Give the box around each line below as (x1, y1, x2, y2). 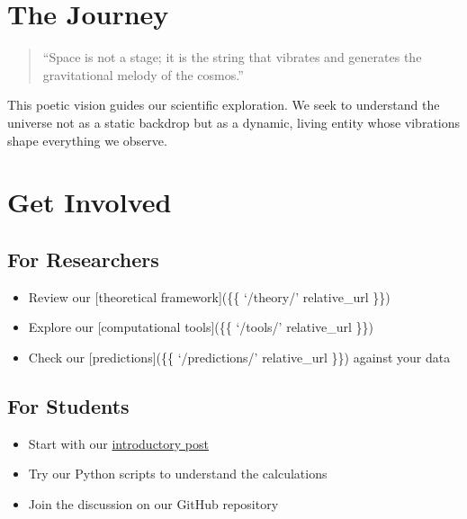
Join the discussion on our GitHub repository (28, 494, 279, 513)
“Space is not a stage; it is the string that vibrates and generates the (42, 48, 422, 67)
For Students (7, 391, 130, 419)
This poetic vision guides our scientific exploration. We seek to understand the (7, 95, 440, 114)
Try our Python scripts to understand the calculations (28, 464, 328, 483)
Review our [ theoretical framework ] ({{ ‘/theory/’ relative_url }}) (28, 287, 391, 306)
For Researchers (7, 245, 159, 273)
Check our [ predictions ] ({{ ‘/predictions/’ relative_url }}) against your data (28, 347, 451, 366)

○ ○ ○ ○ ○

*The problem:* Here the job is to print the data above exactly, except for any pictures.

*Task result:*
Give the box around each line below as (x1, y1, x2, y2). 
Join the discussion on our GitHub repository (28, 494, 279, 513)
“Space is not a stage; it is the string that vibrates and generates the (42, 48, 422, 67)
For Students (7, 391, 130, 419)
This poetic vision guides our scientific exploration. We seek to understand the (7, 95, 440, 114)
Try our Python scripts to understand the calculations (28, 464, 328, 483)
Review our [ theoretical framework ] ({{ ‘/theory/’ relative_url }}) (28, 287, 391, 306)
For Researchers (7, 245, 159, 273)
Check our [ predictions ] ({{ ‘/predictions/’ relative_url }}) against your data (28, 347, 451, 366)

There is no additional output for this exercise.